禁足凤仪宫,削协理六宫权,这和被打入冷宫有什么区别?
半年时间,与世隔绝,后宫之中风云变幻,等她出来,还有她的立足之地吗?
贤贵妃必定会趁势崛起,太子那边现在又不在身边。三皇子在外面拉拢势力,她被禁足,等于彻底被踢出权力中心!
李公公面无表情,躬身淡淡道:“皇后娘娘,老奴只是奉旨传旨,不敢有半分篡改。陛下龙颜大怒,娘娘还是安心在宫中静养反省,切莫再惹陛下不快。”
顿了顿,他对着身后内侍挥了挥手,语气冰冷无情:“来人,按照陛下旨意,将凤仪宫宫门落锁,加派侍卫看守。无陛下圣旨,任何人不得出入,一应吃食用度,皆由侧门传递,不得有误。”
“是!”
内侍们齐声应道,立刻转身,快步走向宫门。
“不!本宫不服!”
皇后猛地站起身,状若癫狂,声音尖锐:“陛下凭什么禁足本宫?就凭一个宫女的胡言乱语?本宫要见陛下!本宫要去找镇国公!本宫是皇后,是国母,你们不能这样对本宫!”
她怎么也无法接受,自己精心谋划半天,最后竟然落得一个被禁足的下场!
李公公冷冷瞥了她一眼,语气没有丝毫波澜:“皇后娘娘,请自重。抗旨不尊,乃是大罪。老奴劝娘娘,还是安分守己,闭门思过为好。”
说完,他不再多看皇后一眼,转身带着人径直走出凤仪宫。
走到门口,他抬手示意身边内侍。
“关门。”
“吱呀——”
沉重华丽的宫门,在皇后绝望而愤怒的目光中,缓缓合上。
“哐当——”
一声巨响,宫门紧闭,紧接着便是落锁、插栓的声音。
将皇后所有的不甘、怨毒与野心,彻底锁在了这座金碧辉煌的牢笼之中。
门外,侍卫林立,戒备森严。
门内,皇后瘫软在地,望着紧闭的宫门,脸色惨白,眼底只剩下深深的绝望。
她知道,自己这一次,若不能抓紧机会就彻底输了。
输给了陛下的隐忍,输给了那贱人,输给了这盘早已布好的棋局。
半年禁足。
看似短暂,却足以让她失去一切。
一路车马颠簸,苏晚晴跟着林公公一行人,终于在暮色降临前抵达了常州府衙。
朱红大门巍峨气派,门前侍卫肃立,处处透着官家威严。苏晚晴紧紧攥着手里小小的布包袱,里头只有几件粗布换洗衣物,是她临行前匆匆收拾的。脚下青石板光洁平整,与苏家坳的黄土路截然不同,让她每走一步都有些拘谨,生怕自己这一身粗布衣裙,污了这府衙的清净地。
进了前院,穿过抄手游廊,一行人径直来到正厅。
厅内陈设简洁大气,上首主位上,端坐着一位身着月白锦袍的年轻男子。他身姿挺拔,面容俊朗,眉眼间自带几分储君的矜贵与清冷,正是微服在外历练的太子——墨城玺。
墨城玺早已在此等候多时。
太后一道懿旨,强行塞给他一个乡野女子做太子妃,他连反抗的余地都没有。明知这是太后用来拿捏他、打击母后堂梨的棋子,他却偏偏不能拒绝。一想到禁足在凤仪宫、生死不知的母后,他心中便翻涌着滔天怒火与无力。

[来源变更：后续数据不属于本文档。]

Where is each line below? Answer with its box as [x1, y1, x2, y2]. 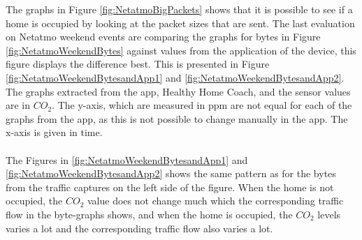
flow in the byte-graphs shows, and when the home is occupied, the [6, 207, 293, 221]
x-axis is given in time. [6, 125, 103, 140]
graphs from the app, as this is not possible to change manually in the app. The [6, 111, 348, 126]
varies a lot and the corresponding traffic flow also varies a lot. [6, 220, 273, 235]
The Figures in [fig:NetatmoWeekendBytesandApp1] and [6, 152, 248, 167]
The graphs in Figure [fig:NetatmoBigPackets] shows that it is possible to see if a [6, 2, 353, 16]
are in [6, 98, 31, 112]
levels [317, 207, 341, 221]
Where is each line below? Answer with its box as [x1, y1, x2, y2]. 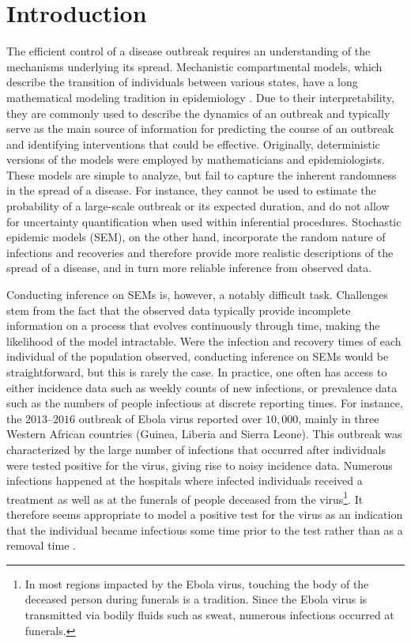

他倒要看看,能被太后一眼看中、硬塞给他的女子,究竟是个什么模样。
脚步声渐近,墨城玺抬眼望去,目光落在苏晚晴身上。
只一眼,他眼底最后一点期待也彻底熄灭。
眼前的少女穿着一身洗得发白的粗布衣裙,荆钗布裙,素面朝天。模样倒是清秀,眉眼干净,可浑身上下透着一股未经世事的土气,没有半点名门闺秀的仪态风骨,普通得丢在人群里,转眼就寻不见。